First, the user who will be using SPMT must have permissions for the OneDrive for Business account you want to upload files to.

Then you need to download SPMT from here https://www.microsoft.com/en-us/download/details.aspx?id=53598

The SPMT tool can be used in any of several migration ‘scenarios’, but the one I am focusing on here is the ‘File share to OneDrive and SharePoint’ scenario. I wanted to use SPMT as a potentially faster way to upload files from my desktop computer to OneDrive for Business.

The guide for this scenario is here https://docs.microsoft.com/en-us/sharepointmigration/fileshare-to-odsp-migration-guide.

After you download, install and start SPMT the start screen will ask you to sign into to your Office 365 account. This will be user that has permission on OneDrive.

After successfully signing in you will see 3 scenarios to choose from:

The two that I was interested in testing were:

  • File Share
  • CSV file for bulk migration

Note / spoiler alert
While SPMT provides much more flexibility in terms of identifying source and target, and capability to batch migration jobs, it was not dramatically faster than just using OneDrive desktop sync tool. It took me a couple of hours to upload only 1000 files total 3 GB in size.

The Microsoft documentation refers to migrations with multiple TB’s of files but my experience suggests that would be impossible if the files were coming from outside of Microsoft cloud.
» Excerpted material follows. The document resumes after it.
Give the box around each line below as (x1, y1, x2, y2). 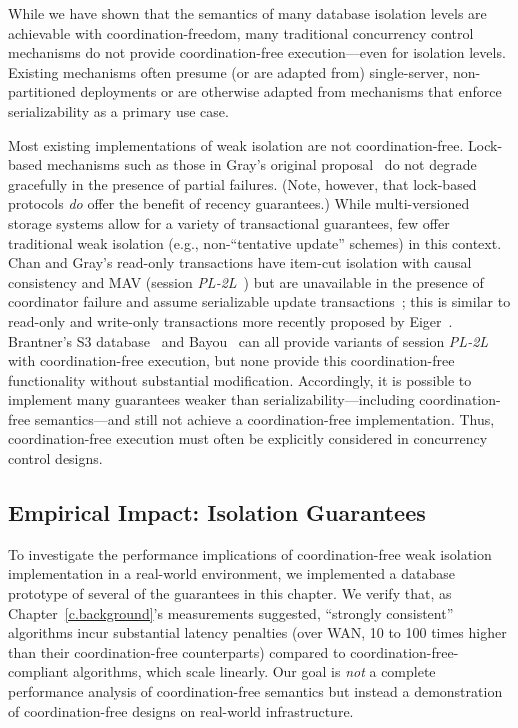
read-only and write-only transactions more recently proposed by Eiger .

Therefore, it is clear that for large migrations, the SPMT is intended primarily for use within Microsoft cloud.

File Share
The File share option is pretty straightforward. Use SPMT to select the local folder to upload, then manually enter the OneDrive location url to upload them to. However, there are some things to pay attention to here:

  • When you select a local (aka source) folder only it’s contents will be uploaded, not the entire folder with selected local folder name.
  • The string you enter for the OneDrive (aka target) location url is not 100% intuitive or completely described in the instructions. See below.

OneDrive (aka target) location url
The exact specifications for this are not given in a way that is intuitively helpful. There are subtle differences in the url between SharePoint and OneDrive. The linked documentation does indicate these but I had to search for additional clarification which I pass on below.

If my Office 365 account domain is ‘mycompany’ (eg mycompany.onmicrosoft.com) and the user is ‘myuser’ (eg myuser@mycompany.onmicrosoft.com) then myuser’s OneDrive target location url:

https://mycompany-my.sharepoint.com/personal/myuser_mycompany_onmicrosoft_com/

You can also simply copy this from your browser address bar when you are viewing myuser’s OneDrive folder online.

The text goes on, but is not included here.